British ensured Sabah's rights are safeguarded

The British colonialists have always been portrayed as blood sucking foreign powers bent on imposing their cultures and religion on the poor natives in the country with the intention of enslaving the people and their economy.

But does this description correctly represent the face of the colonialists who, for more than 80 years, controlled the lives of the people in Sabah and then washed their hands and left the people to chart their own destiny in 1963?

"On the contrary! A careful reading of history showed that the British had every intention to safeguard the rights of Sabahans and Sarawakians with the hope that the people in the Bornean states will one day chart their own destiny," said political activist Zainnal Ajamain.

This legacy, as Zainnal put it, is found in a series of documents particularly the three documents - the Cobbold Commission Report, the Inter-Governmental Committee Report and the Malaysia Agreement 1963 - which formed the basis for the Federation of Malaysia.
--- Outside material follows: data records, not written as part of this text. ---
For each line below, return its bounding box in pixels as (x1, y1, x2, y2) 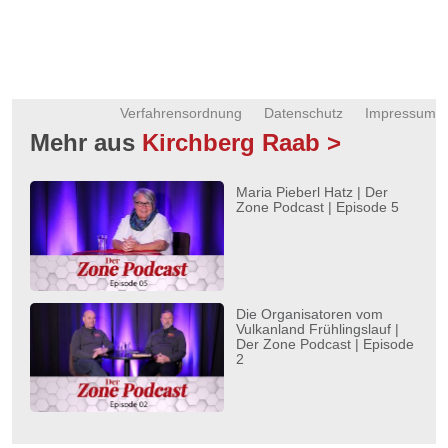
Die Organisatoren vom (236, 305, 383, 322)
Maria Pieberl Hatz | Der (236, 184, 388, 201)
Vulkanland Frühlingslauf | (236, 320, 399, 337)
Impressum (365, 105, 436, 122)
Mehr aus (30, 129, 142, 157)
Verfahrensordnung (120, 105, 242, 122)
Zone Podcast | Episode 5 (236, 199, 399, 216)
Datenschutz (264, 105, 343, 122)
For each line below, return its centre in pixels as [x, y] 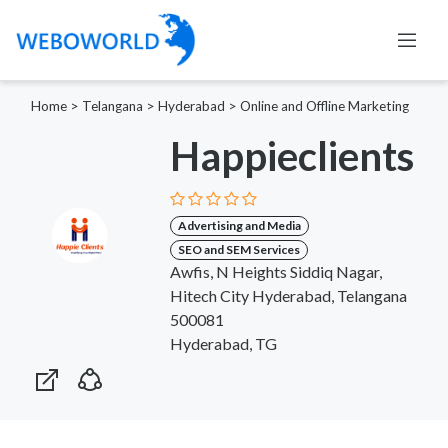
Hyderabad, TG [223, 343]
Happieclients [291, 155]
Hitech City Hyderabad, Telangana [288, 295]
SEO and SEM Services [238, 249]
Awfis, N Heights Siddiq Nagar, [275, 271]
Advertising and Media [239, 225]
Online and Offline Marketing [324, 105]
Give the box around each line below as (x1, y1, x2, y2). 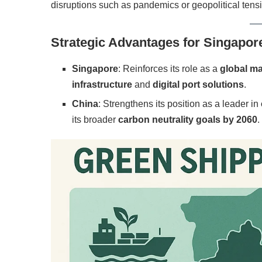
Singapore (72, 64, 118, 74)
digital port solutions (153, 80, 244, 90)
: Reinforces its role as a (118, 64, 220, 74)
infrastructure (72, 80, 132, 90)
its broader (72, 115, 118, 125)
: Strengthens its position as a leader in (98, 99, 261, 109)
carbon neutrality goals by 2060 (118, 115, 257, 125)
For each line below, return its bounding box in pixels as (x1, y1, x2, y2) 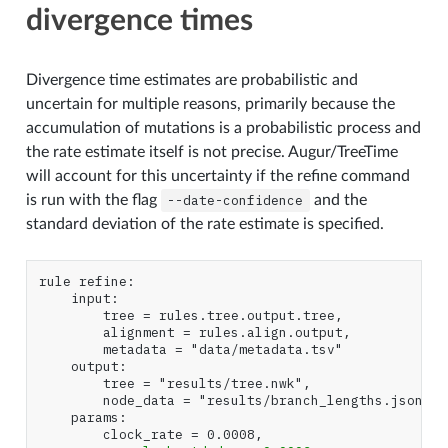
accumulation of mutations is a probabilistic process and (25, 119, 421, 136)
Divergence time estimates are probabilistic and (25, 71, 358, 88)
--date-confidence (167, 191, 304, 209)
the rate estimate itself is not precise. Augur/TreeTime (25, 143, 398, 160)
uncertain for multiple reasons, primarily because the (25, 95, 395, 112)
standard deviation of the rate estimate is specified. (25, 215, 384, 232)
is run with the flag (25, 191, 161, 208)
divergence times (25, 5, 253, 36)
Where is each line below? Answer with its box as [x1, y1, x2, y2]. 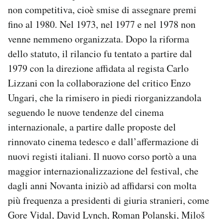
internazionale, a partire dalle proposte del [8, 120, 176, 134]
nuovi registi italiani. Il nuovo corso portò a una [8, 150, 197, 163]
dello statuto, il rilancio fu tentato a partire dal [8, 47, 192, 61]
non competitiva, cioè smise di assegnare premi [8, 3, 197, 17]
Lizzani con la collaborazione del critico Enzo [8, 76, 191, 90]
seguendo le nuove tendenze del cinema [8, 106, 164, 119]
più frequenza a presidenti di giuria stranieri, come [8, 194, 209, 207]
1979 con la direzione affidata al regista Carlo [8, 62, 189, 75]
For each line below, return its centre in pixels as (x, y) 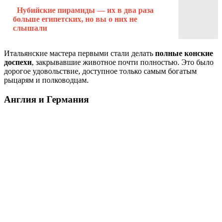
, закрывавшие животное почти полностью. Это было (123, 62)
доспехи (18, 62)
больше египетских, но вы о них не (75, 19)
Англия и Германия (46, 99)
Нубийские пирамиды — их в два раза (85, 10)
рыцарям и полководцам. (46, 80)
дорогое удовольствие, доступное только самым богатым (100, 71)
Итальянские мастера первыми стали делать (80, 54)
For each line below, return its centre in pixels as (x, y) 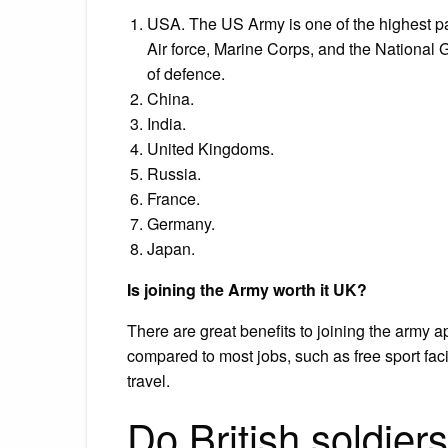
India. (166, 123)
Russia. (174, 173)
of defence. (186, 73)
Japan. (171, 248)
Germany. (181, 223)
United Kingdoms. (210, 148)
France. (173, 198)
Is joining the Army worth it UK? (247, 289)
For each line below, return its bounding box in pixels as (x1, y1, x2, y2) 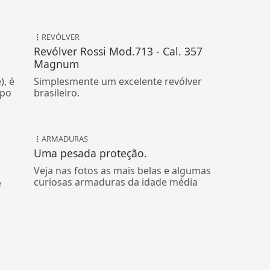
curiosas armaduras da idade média (34, 175, 198, 189)
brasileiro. (34, 86, 80, 99)
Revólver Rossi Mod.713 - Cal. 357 (34, 43, 203, 58)
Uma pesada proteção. (34, 145, 148, 160)
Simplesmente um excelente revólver (34, 74, 202, 88)
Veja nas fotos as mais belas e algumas (34, 163, 212, 177)
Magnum (34, 56, 80, 71)
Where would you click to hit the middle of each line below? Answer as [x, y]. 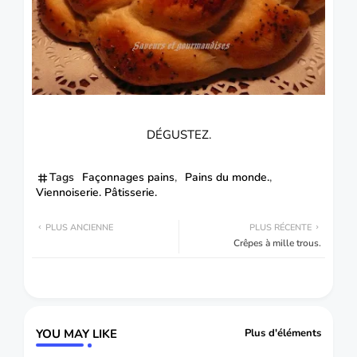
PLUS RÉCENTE [280, 227]
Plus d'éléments [283, 333]
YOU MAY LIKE [76, 333]
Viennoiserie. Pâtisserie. [96, 192]
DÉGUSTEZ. [178, 134]
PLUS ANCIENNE [79, 227]
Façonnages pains [128, 177]
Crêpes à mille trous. [277, 243]
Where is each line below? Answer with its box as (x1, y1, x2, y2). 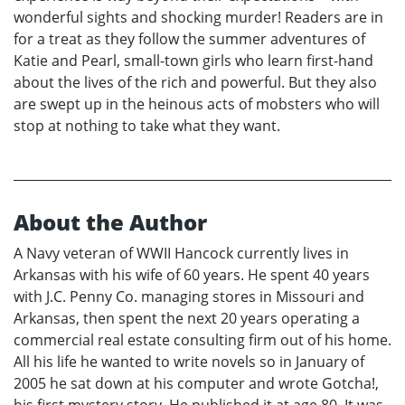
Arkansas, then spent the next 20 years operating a (14, 308, 360, 329)
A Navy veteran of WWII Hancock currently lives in (14, 243, 349, 264)
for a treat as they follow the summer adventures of (14, 29, 365, 50)
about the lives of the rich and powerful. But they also (14, 72, 377, 93)
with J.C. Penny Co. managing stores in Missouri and (14, 287, 364, 307)
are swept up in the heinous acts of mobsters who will (14, 94, 380, 115)
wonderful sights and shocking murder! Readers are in (14, 7, 383, 28)
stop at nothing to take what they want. (14, 116, 280, 137)

He said in the documents, it was clear the British had been very particular about making sure that the rights of Sabah and Sarawak are not trumped by the Federation of Malaya who proposed the federation.
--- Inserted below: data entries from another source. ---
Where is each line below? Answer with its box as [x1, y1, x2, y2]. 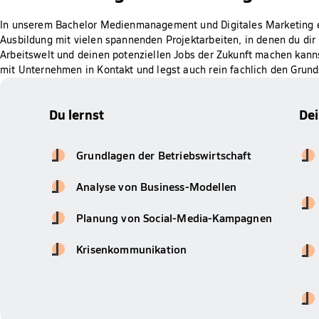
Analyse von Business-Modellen [76, 179, 237, 194]
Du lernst [48, 105, 105, 124]
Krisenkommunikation [76, 241, 187, 257]
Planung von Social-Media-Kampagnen [76, 210, 272, 226]
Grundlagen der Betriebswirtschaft [76, 147, 251, 163]
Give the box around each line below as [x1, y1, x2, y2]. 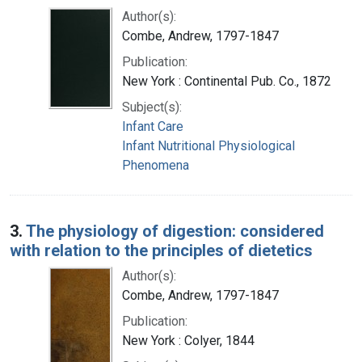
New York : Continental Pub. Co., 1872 [122, 73, 331, 89]
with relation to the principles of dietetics [10, 240, 313, 260]
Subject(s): [122, 99, 182, 115]
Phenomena [122, 157, 189, 173]
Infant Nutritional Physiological [122, 137, 295, 154]
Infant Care [122, 118, 183, 134]
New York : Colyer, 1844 [122, 332, 255, 348]
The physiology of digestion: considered [26, 221, 324, 241]
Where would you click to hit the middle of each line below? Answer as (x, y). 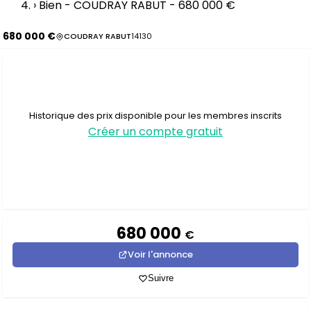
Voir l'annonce (160, 254)
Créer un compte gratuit (155, 131)
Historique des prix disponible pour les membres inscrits (155, 115)
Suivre (160, 278)
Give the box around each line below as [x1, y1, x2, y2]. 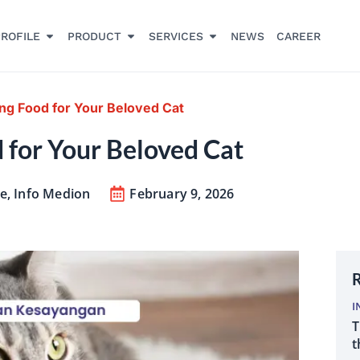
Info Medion [14, 185, 91, 203]
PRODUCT [67, 29, 121, 43]
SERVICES [148, 29, 203, 43]
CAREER [276, 29, 321, 43]
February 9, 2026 [129, 185, 235, 203]
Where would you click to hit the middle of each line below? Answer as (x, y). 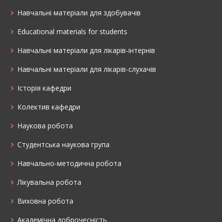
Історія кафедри (44, 88)
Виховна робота (45, 201)
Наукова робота (45, 125)
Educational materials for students (72, 31)
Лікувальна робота (49, 182)
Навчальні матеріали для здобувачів (79, 12)
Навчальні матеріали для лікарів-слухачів (87, 69)
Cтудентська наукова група (63, 144)
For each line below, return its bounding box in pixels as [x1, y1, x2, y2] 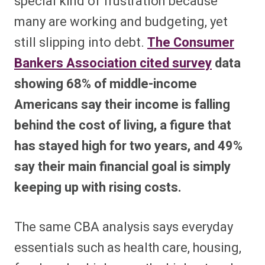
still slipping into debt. [14, 33, 147, 53]
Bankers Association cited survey [14, 54, 212, 73]
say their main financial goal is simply [14, 157, 231, 177]
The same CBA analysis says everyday [14, 218, 233, 237]
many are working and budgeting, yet [14, 12, 228, 32]
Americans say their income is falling [14, 95, 230, 115]
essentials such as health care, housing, [14, 238, 241, 258]
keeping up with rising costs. [14, 178, 182, 198]
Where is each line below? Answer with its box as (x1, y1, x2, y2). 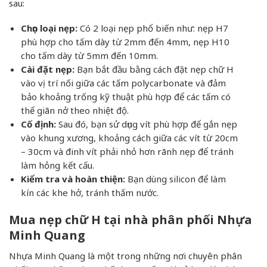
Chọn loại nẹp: (20, 22, 77, 35)
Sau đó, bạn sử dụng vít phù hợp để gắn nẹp (55, 118, 237, 131)
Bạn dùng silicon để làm (127, 173, 226, 185)
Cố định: (20, 118, 56, 131)
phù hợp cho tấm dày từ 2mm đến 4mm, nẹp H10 (20, 36, 229, 48)
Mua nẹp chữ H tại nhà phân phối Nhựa (9, 212, 252, 228)
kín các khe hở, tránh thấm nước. (20, 187, 159, 199)
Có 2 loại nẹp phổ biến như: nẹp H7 (77, 22, 228, 35)
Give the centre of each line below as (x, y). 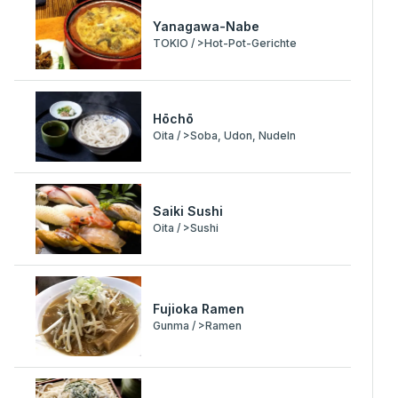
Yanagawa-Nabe (207, 26)
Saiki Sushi (188, 211)
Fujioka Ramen (199, 308)
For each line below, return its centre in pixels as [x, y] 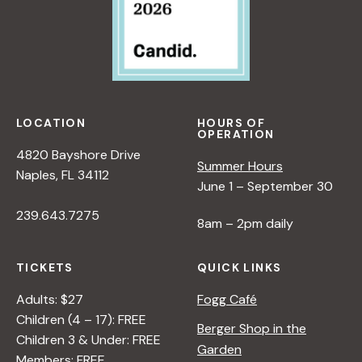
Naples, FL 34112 [63, 175]
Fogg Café [227, 299]
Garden [219, 349]
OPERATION [236, 134]
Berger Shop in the [252, 328]
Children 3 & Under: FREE [88, 339]
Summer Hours [240, 166]
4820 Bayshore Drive [78, 154]

"I have studied the documents for more than 15 years and I am impressed at how the British had shown obvious commitment to safeguard our rights. The more I read, the more I am convinced that had the Federal government followed the agreement to the T, we would have a very different Malaysia today," he said.

The history of Malaysia's formation is barely mentioned in the country's history subjects taught in schools, where history of the Federation of Malaya took a far more prominence and Zainnal said this may be done intentionally to erase what is supposed to be 'the most important piece of our history'.

The move seemed to have reached its goal when nowadays, he said, many Malaysians are ignorant of the Malaysia Agreement 1963, even among leaders, learned individuals from parliamentarians, professors in universities and senior civil servants in the country.

Furthermore, the documents cannot be found anywhere else in the country except in Kota Kinabalu, making it more difficult for any curious Malaysians outside of the State to study these documents.

"This is why I decided to compile all three documents in one book I entitled The Grand Design so it can be used as reference for those who wish to know more about our history and what it means to be Malaysians," he said.

Zainnal said the compilation was initially meant to help readers of his first book "The Queen's Obligation" to refer to the three documents as the book cited extensively from the documents.

He contended that reading the material may be a dry and boring endeavour.

"However, as more and more people in Sabah and Sarawak are awakening to their own history, especially to the history of the formation of Malaysia, and once they understand these, their nationalistic tendencies would begin to manifest in their outlook towards the existing Federal-State relationship," he said.

"Adenan even went so far as to declare that Sarawak should not be referred to as 'State' because according to Malaysia Agreement 1963, Sarawak is a nation which entered into an international treaty with the Federation of Malaya."

Both Sabah and Sarawak were demoted to 12th and 13th states of the Federation in an amendment to the Constitution in 1976 instead of the second and third territories as agreed in Part II of the Malaysia Agreement 1963.

The amendment was made without the consent of both Sabah and Sarawak, a clear breach of the agreement.

"I encourage Sabahans and Sarawakians to read the documents in The Grand Design. This is the British legacy for us, to protect us with the view that one day, when we are ready, we may decide our fate.

"But it would be a fruitless venture unless we know who we are and what we are. These documents would open our eyes and they should be in the shelves of every Sabahan and Sarawakian, in every school and every government department.

"At least, we should teach our children their real history," he said.

The Grand Design is set to hold its Sabah launch by former Chief Minister Tan Sri Chong Kah Kiat on July 25.